Все было ясно, Ермаков мог смело закругляться. Но он еще спрашивал по инерции:
— Скажите, Губкин, вы с Тимониным знали, что выехали из депо на неисправном электровозе?
— Мы выехали на исправном.
— Повторяю вопрос… Вы знали, что выехали на неисправном электровозе?
Так могло продолжаться до бесконечности.
— Распишитесь, Губкин. Вот здесь: «С моих слов записано верно»… И свободны.

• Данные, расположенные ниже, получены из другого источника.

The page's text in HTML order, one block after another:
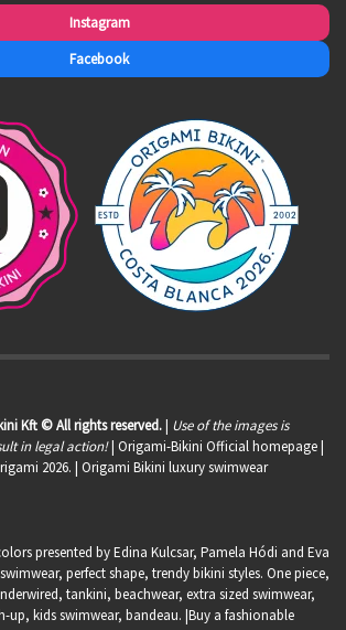
Instagram
Facebook
Kft © All rights reserved.| Use of the images is
in legal action!| Origami-Bikini Official homepage |
2026. | Origami Bikini luxury swimwear
presented by Edina Kulcsar, Pamela Hódi and Eva
perfect shape, trendy bikini styles. One piece,
tankini, beachwear, extra sized swimwear,
up, kids swimwear, bandeau. |Buy a fashionable
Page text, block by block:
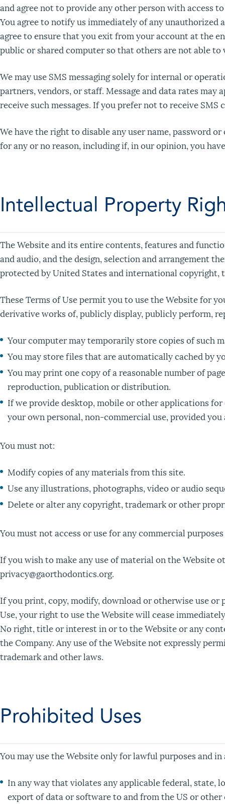
and agree not to provide any other person with access
You agree to notify us immediately of any unauthorized
agree to ensure that you exit from your account at the
public or shared computer so that others are not able
We may use SMS messaging solely for internal or
partners, vendors, or staff. Message and data rates
receive such messages. If you prefer not to receive
We have the right to disable any user name, password
for any or no reason, including if, in our opinion, you
Intellectual Property
The Website and its entire contents, features and
and audio, and the design, selection and arrangement
protected by United States and international
These Terms of Use permit you to use the Website for
derivative works of, publicly display, publicly perform,
Your computer may temporarily store copies of such
You may store files that are automatically cached by
You may print one copy of a reasonable number of
reproduction, publication or distribution.
If we provide desktop, mobile or other applications
your own personal, non-commercial use, provided
You must not:
Modify copies of any materials from this site.
Use any illustrations, photographs, video or audio
Delete or alter any copyright, trademark or other
You must not access or use for any commercial
If you wish to make any use of material on the Website
privacy@gaorthodontics.org.
If you print, copy, modify, download or otherwise use
Use, your right to use the Website will cease
No right, title or interest in or to the Website or any
the Company. Any use of the Website not expressly
trademark and other laws.
Prohibited Uses
You may use the Website only for lawful purposes and
In any way that violates any applicable federal,
export of data or software to and from the US or other
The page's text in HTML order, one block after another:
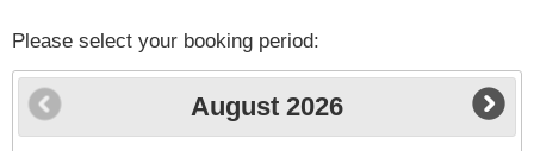
Please select your booking period:
August 2026
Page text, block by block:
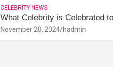
CELEBRITY NEWS
What Celebrity is Celebrated
November 20, 2024 hadmin
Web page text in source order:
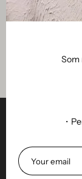
Som
・
STUDIO
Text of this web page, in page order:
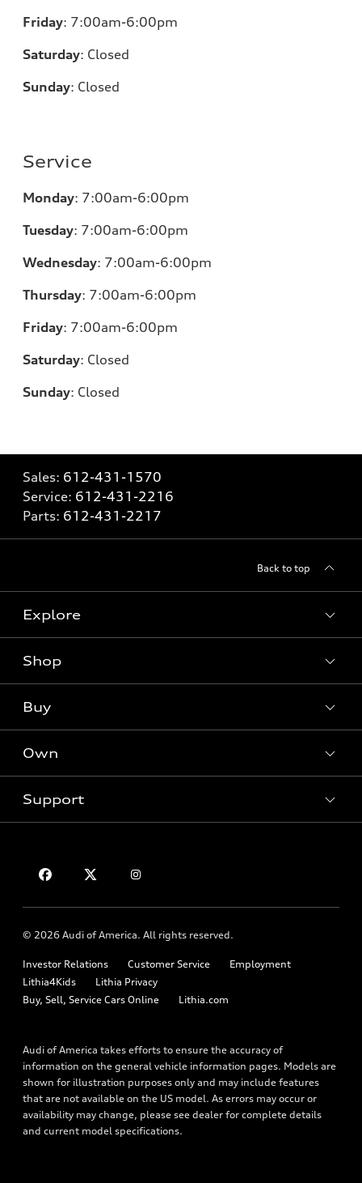
Friday: 7:00am-6:00pm
Saturday: Closed
Sunday: Closed
Service
Monday: 7:00am-6:00pm
Tuesday: 7:00am-6:00pm
Wednesday: 7:00am-6:00pm
Thursday: 7:00am-6:00pm
Friday: 7:00am-6:00pm
Saturday: Closed
Sunday: Closed
Sales: 612-431-1570
Service: 612-431-2216
Parts: 612-431-2217
Back to top
Explore
Models
Electric Models
Subscribe to model updates
Shop
Offers
Certified pre-owned
Buy
Contact dealer
Apply for financing
Own
myAudi
Roadside Assistance
Support
About Audi
Newsroom
Privacy Policy
Terms and Conditions
© 2026 Audi of America. All rights reserved.
Investor Relations Customer Service
Employment
Lithia4Kids
Lithia Privacy
Buy, Sell, Service Cars Online
Lithia.com
Audi of America takes efforts to ensure the accuracy of
information on the general vehicle information pages. Models are
shown for illustration purposes only and may include features
that are not available on the US model. As errors may occur or
availability may change, please see dealer for complete details
and current model specifications.
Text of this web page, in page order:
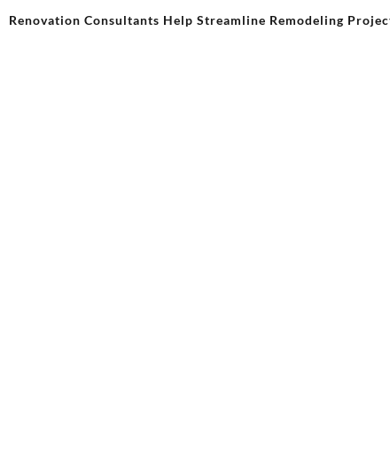
Renovation Consultants Help Streamline Remodeling

В это время в соседнем помещении, в цехе депо, шла съемка. За камерой хлопотали телевизионщики, и среди них Марина, а перед объективом стоял, волнуясь, то и дело поправляя галстук, Павел Сергеевич Голованов.
Он говорил:
— Фамилия моя Голованов. Я начальник депо, где работал Евгений. Вся жизнь у меня связана с двумя Тимониными, Михаилом и Евгением, отцом и сыном. Начинал я помощником машиниста у отца, потом сын был помощником у меня. Я его сам в депо привел, посадил на локомотив. У меня они двое как бы сливаются в одного человека, вот можете поверить. Как будто один человек. И он уже раз погибал под бомбежкой, прямо на моих глазах. Вынесли его, раненного, спасли, я сам кровь давал. А потом хоронил через десять лет…
Эту сцену наблюдал, стоя в стороне, Ермаков. Лицо его, поза — все выражало спокойное терпение. Теперь, когда Голованов, освободившись, отошел от камеры, он двинулся ему навстречу.
— Павел Сергеевич, на минутку.
— Вы здесь? — удивился Голованов. — Ну что еще? Губкина вам нашли?
— Нашли. У меня теперь разговор с вами.
В кабинете, куда он вошел вслед за Головановым, Ермаков сказал:
— У меня к вам три вопроса. Первый. Вот акт о выпуске электровоза на линию. Он подписан вами. Это ваша подпись?
— Моя.
— Вы подписали акт вместо мастера техобслуживания. Почему? Это первый вопрос. Вопрос второй…
— Погоди, не спеши. Давай на первый, — мирно отвечал Голованов. — Не было в этот момент мастера.
— А где ж он был?
— Отсутствовал.
— Конкретно?
— Конкретно — отпустил я его. Сам он себя отпустил. Бывают в жизни людей бытовые обстоятельства. Ну, предположим, свадьба сестры накануне. Пришел с тяжелой головой. Что с ним делать?
— Ясно. Не повезло вам, — сказал Ермаков. — Знали вы, что подписывали?
— Это что, второй вопрос?
— Второй. Знали вы, что выпускаете на линию неисправный локомотив?
— Да ты что? Почему это неисправный?
— Потому что у него был неисправен скоростемер.
— Откуда это видно?
— Вот отсюда видно. Из заключения экспертизы. Можете ознакомиться…
— Чепуха это заключение, — невозмутимо отвечал Голованов. — Мало ли что можно найти в машине после того, как она разобьется.